| HN Mirror

There are at least two issues here.

First: eBPF code is JIT'd in the kernel; at runtime, it is simply native code running at CPL0 alongside the rest of the kernel. Running eBPF code working with pointers is... working with raw pointers. There's no interpretation layer to bounds check or otherwise provide safety.

But eBPF code is meant to be safe: you can get a handle to some kernel structure that's passed to you from trusted code, but you can't bounce from it to a random offset in kernel memory. The way eBPF does this is by verifying the CFG of your eBPF program before it's translated to amd64 or arm. eBPF programs are generally just C programs (the simplest and best way to write an eBPF program is just to write a C program and compile it with the right LLVM flags), and verifying C programs is a hard problem; eBPF gets around this by only accepting a subset of all possible programs (those where memory accesses are simple enough to prove safe, that don't jump anywhere outside of known narrow range of program text, and that don't have unbounded loops).

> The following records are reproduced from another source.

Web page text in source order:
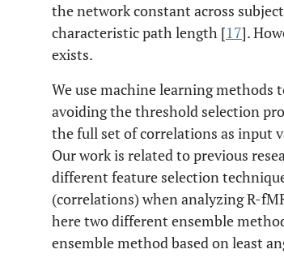
the network constant across
characteristic path length [17].
exists.
We use machine learning methods
avoiding the threshold selection
the full set of correlations as input
Our work is related to previous
different feature selection
(correlations) when analyzing R-
here two different ensemble
ensemble method based on least
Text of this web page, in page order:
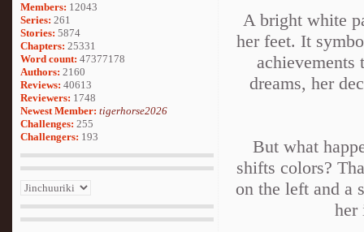
Members: 12043
Series: 261
Stories: 5874
Chapters: 25331
Word count: 47377178
Authors: 2160
Reviews: 40613
Reviewers: 1748
Newest Member: tigerhorse2026
Challenges: 255
Challengers: 193
A bright white
her feet. It
achievements
dreams, her
But what
shifts colors?
on the left and a
her
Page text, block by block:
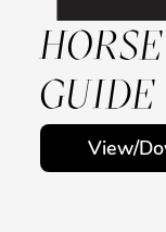
GUIDE
View/
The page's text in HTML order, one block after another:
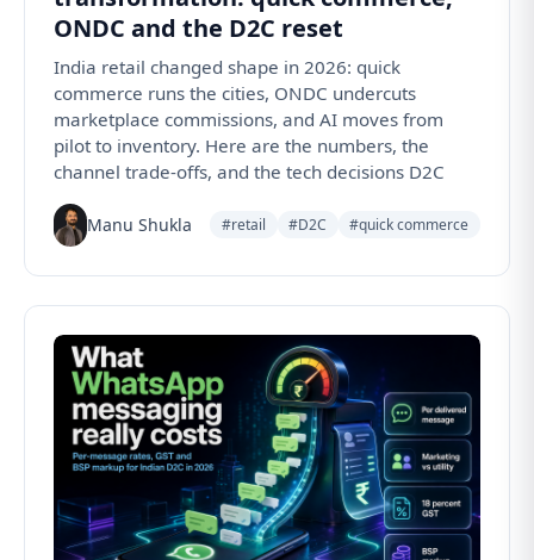
ONDC and the D2C reset
India retail changed shape in 2026: quick
commerce runs the cities, ONDC undercuts
marketplace commissions, and AI moves from
pilot to inventory. Here are the numbers, the
channel trade-offs, and the tech decisions D2C
Manu Shukla #retail #D2C #quick commerce
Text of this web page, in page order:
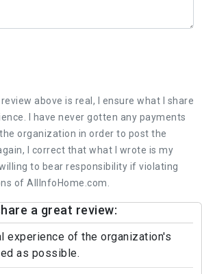
above is real, I ensure what I share
I have never gotten any payments
organization in order to post the
I correct that what I wrote is my
to bear responsibility if violating
of AllInfoHome.com.
a great review:
experience of the organization's
as possible.
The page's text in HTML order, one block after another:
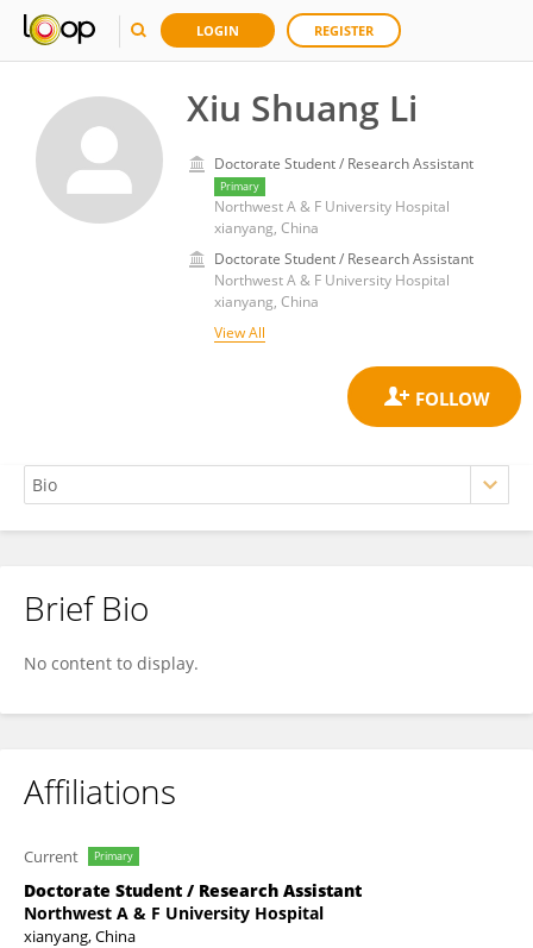
LOGIN REGISTER
Xiu Shuang Li
Doctorate Student / Research Assistant
Primary
Northwest A & F University Hospital
xianyang, China
Doctorate Student / Research Assistant
Northwest A & F University Hospital
xianyang, China
View All
Xiu Shuang Li
Brief Bio
No content to display.
Affiliations
Current Primary
Doctorate Student / Research Assistant
Northwest A & F University Hospital
xianyang, China
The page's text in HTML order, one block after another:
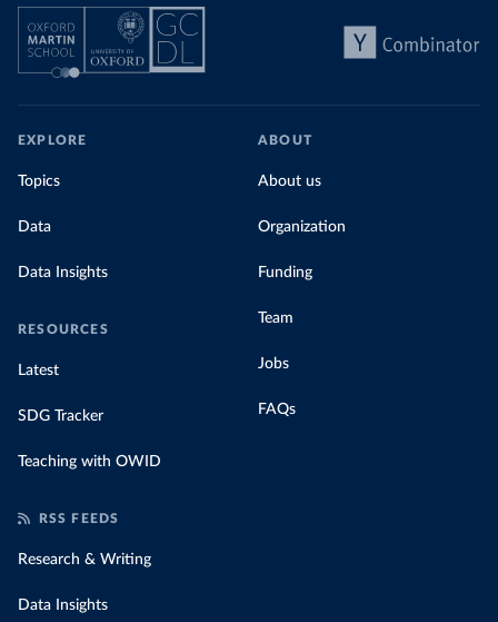
EXPLORE
Topics
Data
Data Insights
RESOURCES
Latest
SDG Tracker
Teaching with OWID
ABOUT
About us
Organization
Funding
Team
Jobs
FAQs
RSS FEEDS
Research & Writing
Data Insights
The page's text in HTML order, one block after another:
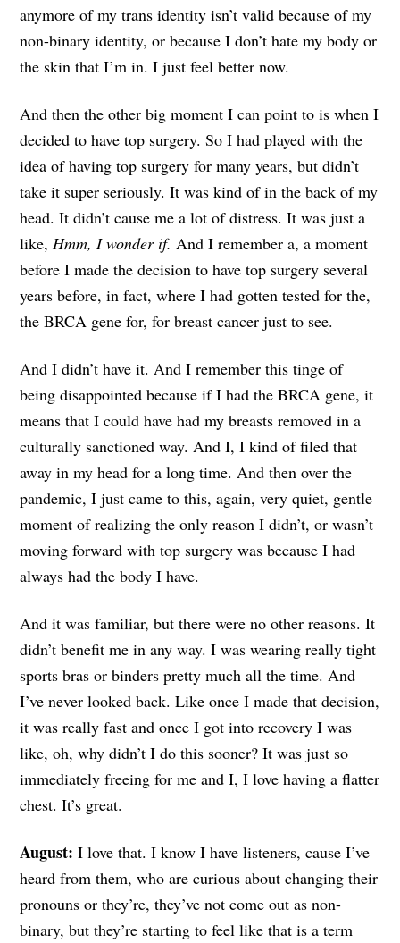
anymore of my trans identity isn’t valid because of my
non-binary identity, or because I don’t hate my body or
the skin that I’m in. I just feel better now.
And then the other big moment I can point to is when I
decided to have top surgery. So I had played with the
idea of having top surgery for many years, but didn’t
take it super seriously. It was kind of in the back of my
head. It didn’t cause me a lot of distress. It was just a
like,Hmm, I wonder if. And I remember a, a moment
before I made the decision to have top surgery several
years before, in fact, where I had gotten tested for the,
the BRCA gene for, for breast cancer just to see.
And I didn’t have it. And I remember this tinge of
being disappointed because if I had the BRCA gene, it
means that I could have had my breasts removed in a
culturally sanctioned way. And I, I kind of filed that
away in my head for a long time. And then over the
pandemic, I just came to this, again, very quiet, gentle
moment of realizing the only reason I didn’t, or wasn’t
moving forward with top surgery was because I had
always had the body I have.
And it was familiar, but there were no other reasons. It
didn’t benefit me in any way. I was wearing really tight
sports bras or binders pretty much all the time. And
I’ve never looked back. Like once I made that decision,
it was really fast and once I got into recovery I was
like, oh, why didn’t I do this sooner? It was just so
immediately freeing for me and I, I love having a flatter
chest. It’s great.
August: I love that. I know I have listeners, cause I’ve
heard from them, who are curious about changing their
pronouns or they’re, they’ve not come out as non-
binary, but they’re starting to feel like that is a term
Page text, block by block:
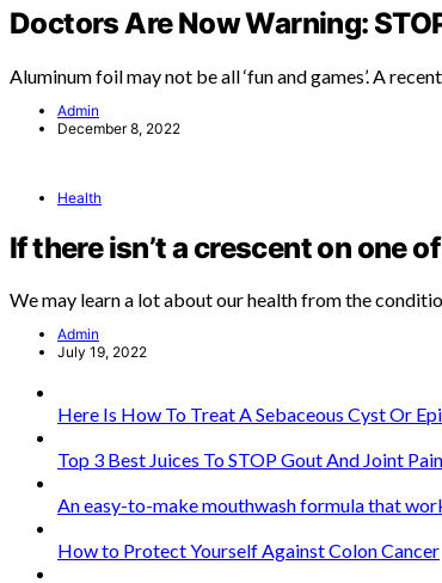
Doctors Are Now Warning:
Aluminum foil may not be all ‘fun and games’. A
Admin
December 8, 2022
Health
If there isn’t a crescent on one
We may learn a lot about our health from the
Admin
July 19, 2022
Here Is How To Treat A Sebaceous Cyst Or
Top 3 Best Juices To STOP Gout And Joint
An easy-to-make mouthwash formula that
How to Protect Yourself Against Colon Cancer
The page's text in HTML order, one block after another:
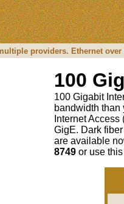
providers. Ethernet
100
100 Gigabit
bandwidth than
Internet
GigE. Dark
are available
8749 or use
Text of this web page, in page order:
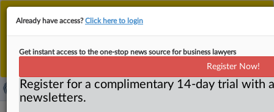
This is the new MLex platform. Existing customers
should continue touse the existing MLex platform
until migrated.
For any queries, please contactCustomer Services
Dismiss
Already have access?Click here to login
Get instant access to the one-stop news source for business lawyers
Register Now!
Register for a complimentary 14-day trial with
newsletters.
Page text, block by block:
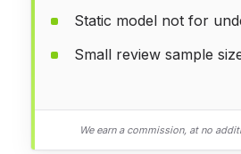
Static model not for
Small review sample
We earn a commission, at no
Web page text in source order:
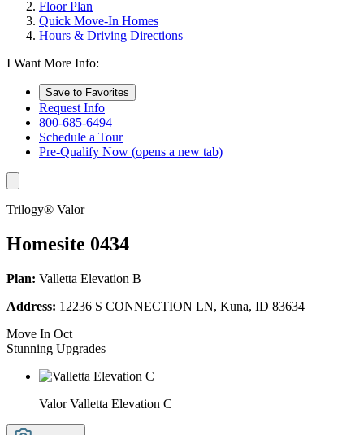
Floor Plan
Quick Move-In Homes
Hours & Driving Directions
I Want More Info:
Save to Favorites
Request Info
800-685-6494
Schedule a Tour
Pre-Qualify Now (opens a new tab)
Trilogy® Valor
Homesite 0434
Plan: Valletta Elevation B
Address: 12236 S CONNECTION LN, Kuna, ID 83634
Move In Oct
Stunning Upgrades
Valor Valletta Elevation C
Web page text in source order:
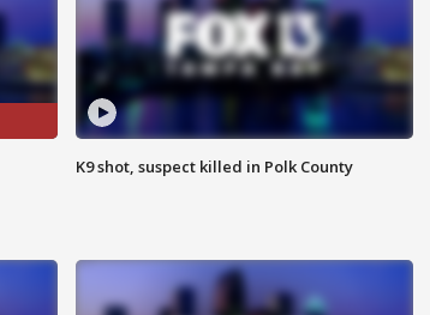
K9 shot, suspect killed in Polk County
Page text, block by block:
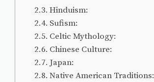
Hinduism:
Sufism:
Celtic Mythology:
Chinese Culture:
Japan:
Native American Traditions:
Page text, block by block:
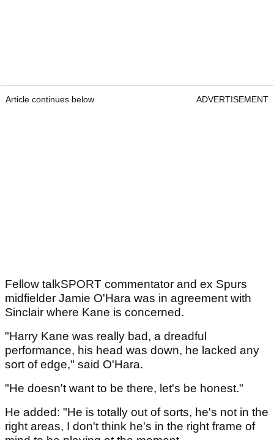
Article continues below ADVERTISEMENT
Fellow talkSPORT commentator and ex Spurs
midfielder Jamie O'Hara was in agreement with
Sinclair where Kane is concerned.
"Harry Kane was really bad, a dreadful
performance, his head was down, he lacked any
sort of edge," said O'Hara.
"He doesn't want to be there, let's be honest."
He added: "He is totally out of sorts, he's not in the
right areas, I don't think he's in the right frame of
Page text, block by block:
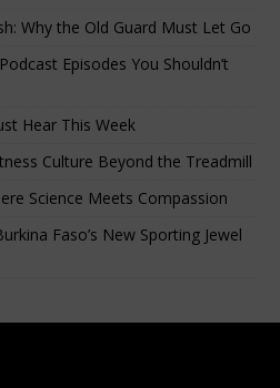
Why the Old Guard Must Let Go
Episodes You Shouldn’t
Hear This Week
Culture Beyond the Treadmill
Science Meets Compassion
Faso’s New Sporting Jewel
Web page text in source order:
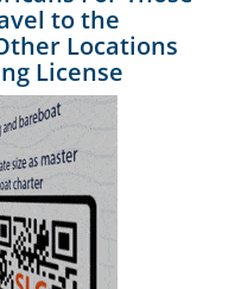
to the
Locations
License
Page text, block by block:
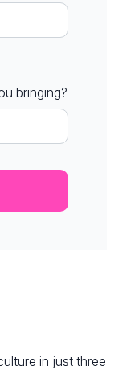
bringing?
in just three
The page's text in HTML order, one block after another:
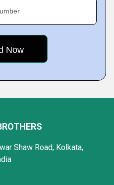
Shaw Road, Kolkata,
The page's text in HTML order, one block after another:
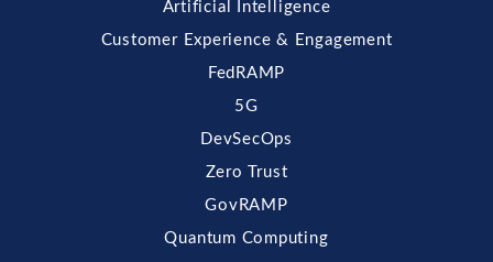
Artificial Intelligence
Customer Experience & Engagement
FedRAMP
5G
DevSecOps
Zero Trust
GovRAMP
Quantum Computing
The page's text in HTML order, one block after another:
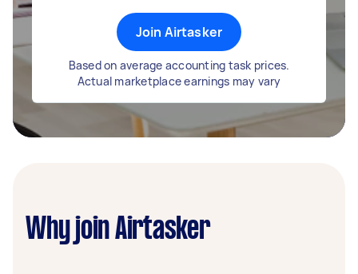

The tricky thing here is that the eBPF verifier is pretty complicated and lives only in the kernel. People have found bugs in it. If you find a good verifier bug, you can launder an untrusted pointer into your eBPF program (in the end, these bugs end up looking sort of like the browser Javascript RCEs that finagle a bad pointer out of some part of the browser API).

The biggest mitigating factor for these bugs is that Linux systems generally don't expose eBPF to any user other than root, so the upside to these kinds of bugs is limited (it gives you root->kernel, which is not nothing, but not the top of most people's priority list).

The other big issue is that eBPF is a huge source of in-kernel flexibility about runnable code. Modern exploit mitigations are in large part about making sure that instructions running at CPL0 are all known, so that if you manage to corrupt allocator metadata or write an arbitrary 8 byte value at an arbitrary 8 byte offset you can't easily turn that into remote code execution. But, of course, eBPF is an in-kernel JIT; it's there to run essentially random code inside the kernel. eBPF code is normally constrained, but if you have a kernel memory corruption bug, you can aim it at the eBPF subsystem and violate the kernel's assumptions.